Brain slice preparation and electrophysiological recordings

To prepare frog brain slices, young adult northern leopard frogs (Rana pipiens pipiens) weighing 10~25 g (6–9 months old) were anesthetized in 0.2 % tricaine methanesulfonate (MS-222, Sigma, St. Louis, MO) and then decapitated. All experiments were done in April to August. Once the brain was extracted, it was immediately placed in an appropriate oxygenated (95 % O2/5 % CO2) Ringer solution (in mM) with a pH of 7.6: 104 NaCl, 4 KCl, 1.4 MgCl26H2O, 10 D-glucose, 25 NaHCO3, 2.4 CaCl22H2O. After removal of the dura mater, the tissue was embedded in a 3.2 % solution of low-melting-point agarose (Sigma, St. Louis, MO) dissolved in Ringer solution. After hardening and cooling the agarose block in a freezer (−12°C for 5 ~ 7 min), the block was trimmed to obtain desired slice orientation. The brainstem and forebrain was sectioned along the transverse plane into 300 μm slices using a vibratome (Ted Pella, 1000 plus). Brain slices were immersed in oxygenated Ringer solution in a tissue chamber for <1 hr at room temperature before the electrophysiological recording; the chamber was continuously perfused with Ringer solution at a rate of 2 ml/min.

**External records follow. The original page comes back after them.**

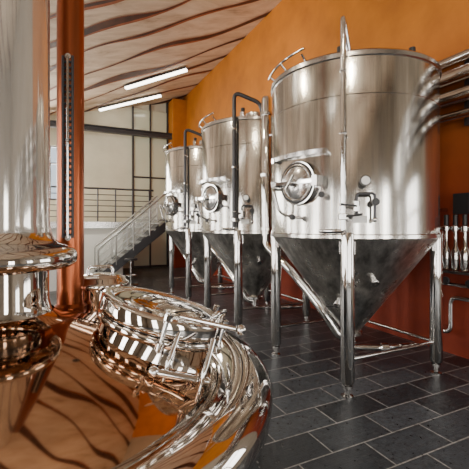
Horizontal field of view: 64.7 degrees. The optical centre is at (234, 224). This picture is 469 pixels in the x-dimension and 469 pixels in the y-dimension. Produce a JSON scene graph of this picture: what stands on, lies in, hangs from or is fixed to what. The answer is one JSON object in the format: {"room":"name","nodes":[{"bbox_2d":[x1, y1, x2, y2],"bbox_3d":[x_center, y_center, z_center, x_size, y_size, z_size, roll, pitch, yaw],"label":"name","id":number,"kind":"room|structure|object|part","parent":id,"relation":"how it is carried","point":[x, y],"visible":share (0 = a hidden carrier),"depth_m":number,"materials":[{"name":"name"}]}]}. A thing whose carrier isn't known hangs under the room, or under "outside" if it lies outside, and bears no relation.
{"room":"processing plant","nodes":[
{"label":"processing plant","id":0,"kind":"room"},
{"bbox_2d":[50,185,153,221],"bbox_3d":[-5.621,-0.645,11.334,6.300,1.130,0.060,0,0,-26],"label":"railing","id":1,"kind":"object","parent":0,"point":[97,188],"depth_m":12.14,"materials":[{"name":"grey metal"}]},
{"bbox_2d":[50,103,165,267],"bbox_3d":[-6.683,-1.750,13.541,9.700,6.900,0.200,0,0,-26],"label":"wall","id":2,"kind":"structure","parent":0,"point":[107,157],"depth_m":14.30,"materials":[{"name":"beige paint"}]},
{"bbox_2d":[50,145,55,199],"bbox_3d":[-6.729,-1.900,13.520,1.600,2.000,0.080,0,0,-26],"label":"frame","id":3,"kind":"object","parent":2,"relation":"attached to","point":[50,145],"visible":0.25,"depth_m":13.48,"materials":[{"name":"grey metal"}]},
{"bbox_2d":[50,0,281,114],"bbox_3d":[-2.304,-4.088,4.440,10.100,2.725,20.400,0,0,-26],"label":"ceiling","id":4,"kind":"structure","parent":0,"point":[104,56],"depth_m":9.37,"materials":[{"name":"beige wood"}]},
{"bbox_2d":[50,120,171,139],"bbox_3d":[-6.380,-3.530,12.911,9.700,0.220,0.200,0,0,-26],"label":"steel beam","id":5,"kind":"structure","parent":4,"relation":"attached to","point":[87,127],"depth_m":13.93,"materials":[{"name":"grey metal"}]},
{"bbox_2d":[98,93,161,110],"bbox_3d":[-3.883,-4.558,13.730,2.354,0.621,0.180,0,0,2],"label":"fluorescent ceiling light","id":6,"kind":"object","parent":4,"relation":"attached to","point":[158,95],"visible":0.98,"depth_m":13.67,"materials":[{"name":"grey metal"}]},
{"bbox_2d":[123,67,187,89],"bbox_3d":[-2.507,-4.652,11.729,2.125,0.526,0.180,0,0,12],"label":"fluorescent ceiling light","id":7,"kind":"object","parent":4,"relation":"attached to","point":[183,69],"visible":1,"depth_m":11.67,"materials":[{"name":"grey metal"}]},
{"bbox_2d":[50,0,270,114],"bbox_3d":[-2.303,-3.975,4.440,9.700,2.425,20.000,0,0,-26],"label":"bands","id":8,"kind":"object","parent":4,"relation":"attached to","point":[119,21],"depth_m":9.39,"materials":[{"name":"brown wood"}]},
{"bbox_2d":[49,266,468,468],"bbox_3d":[-2.304,1.750,4.440,10.100,0.100,20.400,0,0,-26],"label":"floor","id":9,"kind":"structure","parent":0,"point":[400,414],"depth_m":3.63,"materials":[{"name":"tile"}]},
{"bbox_2d":[49,270,55,290],"bbox_3d":[-4.705,1.175,9.777,1.280,1.050,0.580,0,0,-26],"label":"wall","id":10,"kind":"structure","parent":9,"relation":"on","point":[52,273],"depth_m":9.51,"materials":[{"name":"white paint"}]},
{"bbox_2d":[50,222,154,274],"bbox_3d":[-6.834,0.800,12.009,8.100,1.800,2.430,0,0,-26],"label":"mezzanine platform","id":11,"kind":"object","parent":9,"relation":"on","point":[94,232],"visible":0.29,"depth_m":12.01,"materials":[{"name":"white paint"}]},
{"bbox_3d":[-6.314,0.000,10.928,8.100,0.200,0.030,0,0,-26],"label":"trim","id":12,"kind":"part","parent":11,"relation":"part of","materials":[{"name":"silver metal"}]},
{"bbox_2d":[92,195,165,272],"bbox_3d":[-3.346,0.339,11.679,2.200,2.721,1.136,0,0,-26],"label":"staircase","id":13,"kind":"structure","parent":9,"relation":"on","point":[143,240],"depth_m":11.45,"materials":[{"name":"silver metal"}]},
{"bbox_3d":[-3.535,-0.152,12.188,2.036,1.737,0.056,0,0,-26],"label":"handrail","id":14,"kind":"part","parent":13,"relation":"part of","materials":[{"name":"silver metal"}]},
{"bbox_3d":[-3.535,0.287,12.188,2.013,1.710,0.020,0,0,-26],"label":"handrail","id":15,"kind":"part","parent":13,"relation":"part of","materials":[{"name":"silver metal"}]},
{"bbox_3d":[-3.535,0.068,12.188,2.013,1.710,0.020,0,0,-26],"label":"handrail","id":16,"kind":"part","parent":13,"relation":"part of","materials":[{"name":"silver metal"}]},
{"bbox_3d":[-3.535,0.507,12.188,2.013,1.710,0.020,0,0,-26],"label":"handrail","id":17,"kind":"part","parent":13,"relation":"part of","materials":[{"name":"silver metal"}]},
{"bbox_3d":[-3.067,0.287,11.214,2.013,1.710,0.020,0,0,-26],"label":"handrail","id":18,"kind":"part","parent":13,"relation":"part of","materials":[{"name":"silver metal"}]},
{"bbox_3d":[-3.067,0.068,11.214,2.013,1.710,0.020,0,0,-26],"label":"handrail","id":19,"kind":"part","parent":13,"relation":"part of","materials":[{"name":"silver metal"}]},
{"bbox_3d":[-3.067,-0.152,11.214,2.036,1.737,0.056,0,0,-26],"label":"handrail","id":20,"kind":"part","parent":13,"relation":"part of","materials":[{"name":"silver metal"}]},
{"bbox_3d":[-3.067,0.507,11.214,2.013,1.710,0.020,0,0,-26],"label":"handrail","id":21,"kind":"part","parent":13,"relation":"part of","materials":[{"name":"silver metal"}]},
{"bbox_2d":[124,258,137,285],"bbox_3d":[-2.928,1.320,10.466,0.400,0.760,0.400,0,0,-26],"label":"bar stool","id":22,"kind":"object","parent":9,"relation":"on","point":[125,259],"visible":0.91,"depth_m":10.42,"materials":[{"name":"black metal"}]},
{"bbox_3d":[-2.928,1.335,10.466,0.050,0.690,0.050,0,0,-26],"label":"stem","id":23,"kind":"part","parent":22,"relation":"part of","materials":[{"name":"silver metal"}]},
{"bbox_3d":[-2.928,0.970,10.466,0.360,0.060,0.360,0,0,-26],"label":"seat","id":24,"kind":"part","parent":22,"relation":"part of","materials":[{"name":"black rubber"}]},
{"bbox_2d":[0,0,272,468],"bbox_3d":[-1.250,-1.110,1.951,2.890,5.620,2.890,0,0,-26],"label":"kettle","id":25,"kind":"object","parent":9,"relation":"on","point":[113,374],"visible":1,"depth_m":1.76,"materials":[{"name":"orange metal"}]},
{"bbox_3d":[-0.929,0.314,2.571,0.184,0.072,0.024,0,0,-26],"label":"port handle","id":26,"kind":"part","parent":25,"relation":"part of","materials":[{"name":"silver metal"}]},
{"bbox_3d":[-0.402,0.494,2.099,0.694,0.282,0.706,0,0,-26],"label":"manway lid","id":27,"kind":"part","parent":25,"relation":"part of","materials":[{"name":"silver metal"}]},
{"bbox_3d":[-0.292,0.640,1.730,0.058,0.285,0.161,0,0,36],"label":"hinge leg","id":28,"kind":"part","parent":25,"relation":"part of","materials":[{"name":"silver metal"}]},
{"bbox_3d":[-0.129,0.688,1.727,0.058,0.285,0.161,0,0,36],"label":"hinge leg","id":29,"kind":"part","parent":25,"relation":"part of","materials":[{"name":"silver metal"}]},
{"bbox_3d":[-0.132,0.485,1.834,0.282,0.097,0.026,0,0,-10],"label":"clamp arm","id":30,"kind":"part","parent":25,"relation":"part of","materials":[{"name":"silver metal"}]},
{"bbox_3d":[-0.093,0.505,2.008,0.075,0.106,0.191,0,0,17],"label":"lid handle","id":31,"kind":"part","parent":25,"relation":"part of","materials":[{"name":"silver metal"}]},
{"bbox_3d":[0.033,0.528,1.862,0.051,0.052,0.051,0,0,-26],"label":"clamp knob","id":32,"kind":"part","parent":25,"relation":"part of","materials":[{"name":"silver metal"}]},
{"bbox_2d":[132,102,167,267],"bbox_3d":[-3.393,-1.660,14.914,1.440,6.720,0.140,0,0,-26],"label":"mullions","id":33,"kind":"object","parent":9,"relation":"on","point":[133,176],"visible":0.7,"depth_m":14.85,"materials":[{"name":"grey metal"}]},
{"bbox_2d":[134,109,165,265],"bbox_3d":[-3.389,-1.475,14.927,1.400,6.250,0.040,0,0,-26],"label":"panel","id":34,"kind":"object","parent":33,"relation":"attached to","point":[141,117],"visible":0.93,"depth_m":14.93,"materials":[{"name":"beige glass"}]},
{"bbox_2d":[159,129,233,299],"bbox_3d":[-0.719,-0.190,8.878,2.019,3.779,2.092,0,0,0],"label":"tank","id":35,"kind":"object","parent":9,"relation":"on","point":[183,220],"visible":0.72,"depth_m":8.14,"materials":[{"name":"metal"}]},
{"bbox_3d":[-1.476,-0.440,8.269,0.060,0.400,0.400,0,0,-41],"label":"manhole door","id":36,"kind":"part","parent":35,"relation":"part of","materials":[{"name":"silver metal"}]},
{"bbox_3d":[-1.570,0.820,9.256,0.138,1.500,0.138,0,0,-26],"label":"leg","id":37,"kind":"part","parent":35,"relation":"part of","materials":[{"name":"silver metal"}]},
{"bbox_3d":[-0.997,0.820,8.064,0.138,1.500,0.138,0,0,-26],"label":"leg","id":38,"kind":"part","parent":35,"relation":"part of","materials":[{"name":"silver metal"}]},
{"bbox_2d":[200,278,233,289],"bbox_3d":[-0.345,1.425,9.004,0.947,0.270,0.473,0,0,-26],"label":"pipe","id":39,"kind":"object","parent":35,"relation":"attached to","point":[222,287],"depth_m":8.90,"materials":[{"name":"silver metal"}]},
{"bbox_3d":[-0.379,0.820,9.829,0.138,1.500,0.138,0,0,-26],"label":"leg","id":40,"kind":"part","parent":35,"relation":"part of","materials":[{"name":"silver metal"}]},
{"bbox_2d":[195,92,310,332],"bbox_3d":[0.339,-0.190,6.680,2.019,3.779,2.092,0,0,0],"label":"tank","id":41,"kind":"object","parent":9,"relation":"on","point":[230,200],"visible":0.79,"depth_m":5.94,"materials":[{"name":"metal"}]},
{"bbox_3d":[-0.562,-0.245,6.278,0.159,0.319,0.106,0,0,-26],"label":"hinge arm","id":42,"kind":"part","parent":41,"relation":"part of","materials":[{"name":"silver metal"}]},
{"bbox_3d":[-0.514,-1.798,6.341,0.098,0.089,0.732,0,0,-26],"label":"rail","id":43,"kind":"part","parent":41,"relation":"part of","materials":[{"name":"silver metal"}]},
{"bbox_3d":[-0.512,0.820,7.057,0.138,1.500,0.138,0,0,-26],"label":"leg","id":44,"kind":"part","parent":41,"relation":"part of","materials":[{"name":"silver metal"}]},
{"bbox_3d":[-0.418,-0.440,6.070,0.060,0.400,0.400,0,0,-41],"label":"manhole door","id":45,"kind":"part","parent":41,"relation":"part of","materials":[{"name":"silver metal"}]},
{"bbox_3d":[0.061,0.820,5.866,0.138,1.500,0.138,0,0,-26],"label":"leg","id":46,"kind":"part","parent":41,"relation":"part of","materials":[{"name":"silver metal"}]},
{"bbox_3d":[0.679,0.820,7.631,0.138,1.500,0.138,0,0,-26],"label":"leg","id":47,"kind":"part","parent":41,"relation":"part of","materials":[{"name":"silver metal"}]},
{"bbox_2d":[247,295,300,308],"bbox_3d":[0.713,1.425,6.806,0.947,0.270,0.473,0,0,-26],"label":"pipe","id":48,"kind":"object","parent":41,"relation":"attached to","point":[253,299],"depth_m":6.71,"materials":[{"name":"silver metal"}]},
{"bbox_3d":[1.253,0.820,6.439,0.138,1.500,0.138,0,0,-26],"label":"leg","id":49,"kind":"part","parent":41,"relation":"part of","materials":[{"name":"silver metal"}]},
{"bbox_2d":[260,16,442,398],"bbox_3d":[1.397,-0.172,4.481,2.019,3.745,2.092,0,0,0],"label":"tank","id":50,"kind":"object","parent":9,"relation":"on","point":[355,184],"visible":1,"depth_m":3.74,"materials":[{"name":"metal"}]},
{"bbox_3d":[0.546,0.820,4.859,0.138,1.500,0.138,0,0,-26],"label":"leg","id":51,"kind":"part","parent":50,"relation":"part of","materials":[{"name":"silver metal"}]},
{"bbox_3d":[0.496,-0.245,4.080,0.159,0.319,0.106,0,0,-26],"label":"hinge arm","id":52,"kind":"part","parent":50,"relation":"part of","materials":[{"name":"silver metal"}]},
{"bbox_3d":[0.544,-1.798,4.142,0.098,0.089,0.732,0,0,-26],"label":"rail","id":53,"kind":"part","parent":50,"relation":"part of","materials":[{"name":"silver metal"}]},
{"bbox_3d":[0.564,-0.440,3.806,0.026,0.155,0.121,0,0,-41],"label":"clamp handle","id":54,"kind":"part","parent":50,"relation":"part of","materials":[{"name":"silver metal"}]},
{"bbox_3d":[0.640,-0.440,3.871,0.060,0.400,0.400,0,0,-41],"label":"manhole door","id":55,"kind":"part","parent":50,"relation":"part of","materials":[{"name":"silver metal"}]},
{"bbox_3d":[1.119,0.820,3.667,0.138,1.500,0.138,0,0,-26],"label":"leg","id":56,"kind":"part","parent":50,"relation":"part of","materials":[{"name":"silver metal"}]},
{"bbox_3d":[1.089,-0.190,3.527,0.155,0.040,0.020,0,0,11],"label":"valve lever","id":57,"kind":"part","parent":50,"relation":"part of","materials":[{"name":"black rubber"}]},
{"bbox_3d":[1.116,-0.090,3.503,0.192,0.044,0.024,0,0,42],"label":"butterfly handle","id":58,"kind":"part","parent":50,"relation":"part of","materials":[{"name":"black rubber"}]},
{"bbox_2d":[355,330,417,350],"bbox_3d":[1.771,1.425,4.607,0.947,0.270,0.473,0,0,-26],"label":"pipe","id":59,"kind":"object","parent":50,"relation":"attached to","point":[382,346],"depth_m":4.51,"materials":[{"name":"silver metal"}]},
{"bbox_3d":[2.311,0.820,4.240,0.138,1.500,0.138,0,0,-26],"label":"leg","id":60,"kind":"part","parent":50,"relation":"part of","materials":[{"name":"silver metal"}]},
{"bbox_2d":[182,0,468,358],"bbox_3d":[0.661,-1.850,9.696,0.200,7.100,13.100,0,0,-26],"label":"wall","id":61,"kind":"structure","parent":0,"point":[438,29],"depth_m":5.90,"materials":[{"name":"orange paint"}]},
{"bbox_2d":[168,98,186,267],"bbox_3d":[-2.344,-1.650,15.075,0.550,6.700,0.800,0,0,-26],"label":"trim","id":62,"kind":"structure","parent":61,"relation":"attached to","point":[177,108],"depth_m":14.72,"materials":[{"name":"paint"}]},
{"bbox_2d":[437,48,468,125],"bbox_3d":[3.850,-1.725,2.547,0.383,0.950,7.251,0,0,-26],"label":"pipe","id":63,"kind":"object","parent":61,"relation":"attached to","point":[460,74],"visible":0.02,"depth_m":4.59,"materials":[{"name":"silver metal"}]},
{"bbox_2d":[440,193,468,332],"bbox_3d":[2.957,0.500,4.336,0.290,1.800,1.250,0,0,-26],"label":"valve manifold","id":64,"kind":"object","parent":61,"relation":"attached to","point":[455,261],"visible":0.88,"depth_m":4.60,"materials":[{"name":"silver metal"}]},
{"bbox_2d":[443,231,450,268],"bbox_3d":[2.701,0.320,4.718,0.100,0.480,0.100,0,0,-26],"label":"bottle","id":65,"kind":"object","parent":64,"relation":"on","point":[446,250],"depth_m":4.68,"materials":[{"name":"silver metal"}]},
{"bbox_2d":[451,231,459,269],"bbox_3d":[2.753,0.320,4.610,0.100,0.480,0.100,0,0,-26],"label":"bottle","id":66,"kind":"object","parent":64,"relation":"on","point":[455,253],"depth_m":4.58,"materials":[{"name":"silver metal"}]},
{"bbox_2d":[443,268,468,275],"bbox_3d":[2.914,0.585,4.426,0.290,0.030,0.850,0,0,-26],"label":"shelf","id":67,"kind":"object","parent":64,"relation":"attached to","point":[445,270],"depth_m":4.55,"materials":[{"name":"grey metal"}]},
{"bbox_2d":[460,232,468,270],"bbox_3d":[2.805,0.320,4.502,0.100,0.480,0.100,0,0,-26],"label":"bottle","id":68,"kind":"object","parent":64,"relation":"on","point":[464,254],"depth_m":4.48,"materials":[{"name":"silver metal"}]}
]}

In this study, we also made a simple comparison of the temporal firing patterns of auditory thalamic neurons in frogs and rats. To prepare rat brain slices, Sprague-Dawley rats (postnatal age: 10–16 days) were deeply anesthetized with sodium pentobarbital (55 mg/kg), the brains were quickly removed and placed into chilled (4°C), oxygenated (5% CO2 and 95% O2) slicing medium containing (in mM): 2.5 KCl, 1.25 NaH2PO4, 10.0 MgSO4, 0.5 CaCl2, 26.0 NaHCO3, 11.0 glucose, and 234.0 sucrose. The thalamic brain slices were obtained from coronal slices. Slices were transferred to a holding chamber containing oxygenated physiological saline that contained (in mM): 126.0 NaCl, 2.5 KCl, 1.25 NaH2PO4, 2.0 MgCl2, 2.0 CaCl2, 26.0 NaHCO3, and 10.0 glucose.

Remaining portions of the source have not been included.